Seventy-nine restaurants received stars in the 2024 edition of the global gastronomic guide, with seven receiving three stars.

Tsui said the main problem for high-end outlets was the rising operating cost for items such as manpower and food.

“There is no problem with these restaurants’ service quality. Those who work there, such as chefs and waiters, all take pride in their jobs and won’t compromise their professionalism,” he said.

“The problem now is the rising cost. A lot of investors have backed off, causing some upmarket restaurants to close as they suffered a lack of profit.”

Catering staff need more training

Roberto Garrone, chief operation officer of Pirata Group, running a portfolio of 16 F&B brands in 26 venues including Pirata, The Optimist, TokyoLima, and Pici, said the restaurant scene was changing in Hong Kong and globally too.

The traditional idea of high-end dining guests lingering for hours had given way to shorter sittings of 90 minutes to two hours, with each course presented meticulously.

To maintain Hong Kong’s reputation as a gourmet paradise, he advised local eateries to focus on delivering “memorable experiences” to guests, by honing their staff’s professional skills to offer a welcoming and inclusive environment.

“As professionals in the hospitality industry, our primary goal should be to cultivate exceptional teams that are not only diverse but also well-trained in providing heartfelt and engaging experiences in a vibrant and enjoyable setting,” he said.

“By emphasising the importance of teamwork and continuous training, we can ensure that our staff members are equipped with the skills and knowledge necessary to deliver exceptional service to guests from all walks of life.”

Industry leader Simon Wong agreed it was necessary to step up training and said the trade would partner with the Employees Retraining Board (ERB) to roll out tailor-made courses for restaurant staff.

He also advised local workers to learn from their mainland counterparts who delivered better services.

“The interactions with patrons are very important. Local outlets can learn from their mainland counterparts about how to train and manage their workers,” he said.

The Tourism Board has also rolled out an eight-episode reality show as the first step to promote a citywide hospitality culture and quality services.

It said the Quality Tourism Services Scheme had put in place a new assessment by increasing the weighting of staff performance to recognise the importance of service qualities.

Entertainment tycoon Allan Zeman has urged stakeholders to improve or risk having more restaurants go out of business. Photo: Jonathan Wong

A spokesman for the Labour and Welfare Bureau said the ERB currently provided 50 courses related to catering to help the unemployed and eligible in-service employees obtain or upgrade their skills.
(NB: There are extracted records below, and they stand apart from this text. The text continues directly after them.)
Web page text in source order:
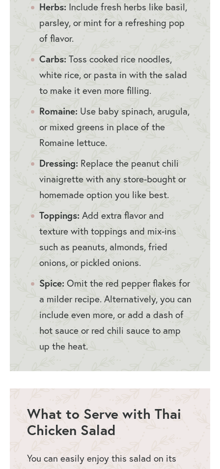
Herbs: Include fresh herbs like basil,
parsley, or mint for a refreshing pop
of flavor.
Carbs: Toss cooked rice noodles,
white rice, or pasta in with the salad
to make it even more filling.
Romaine: Use baby spinach, arugula,
or mixed greens in place of the
Romaine lettuce.
Dressing: Replace the peanut chili
vinaigrette with any store-bought or
homemade option you like best.
Toppings: Add extra flavor and
texture with toppings and mix-ins
such as peanuts, almonds, fried
onions, or pickled onions.
Spice: Omit the red pepper flakes for
a milder recipe. Alternatively, you can
include even more, or add a dash of
hot sauce or red chili sauce to amp
up the heat.
What to Serve with Thai
Chicken Salad
You can easily enjoy this salad on its
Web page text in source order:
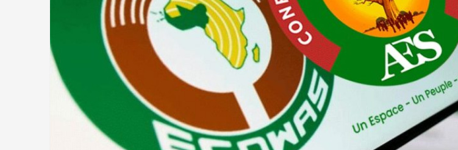
Home POLITICS
Dismantling the
vision for wealth
autonomy
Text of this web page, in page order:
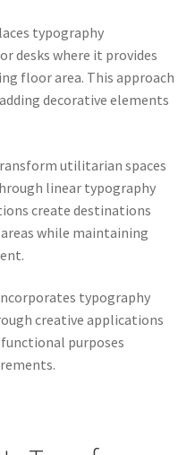
typography
desks where it provides
floor area. This approach
decorative elements
utilitarian spaces
linear typography
create destinations
while maintaining
typography
creative applications
purposes
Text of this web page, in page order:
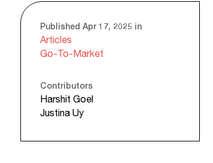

He said there were about 31,000 trainees in the 2023-24 financial year, and that the board had around 29,500 training places in 2024-25.

“The board will continue to work closely with relevant stakeholders … to provide suitable training based on the market demand,” he said.

Businessman Zeman urged industry stakeholders to analyse the problems and come up with ways to improve or risk having more restaurants go out of business.

“We really need to keep up the service quality of our catering industry. There are some good ones, but the bad ones are more than ever before,” he said. “We need to shape up, come up with new ideas and really catch up.”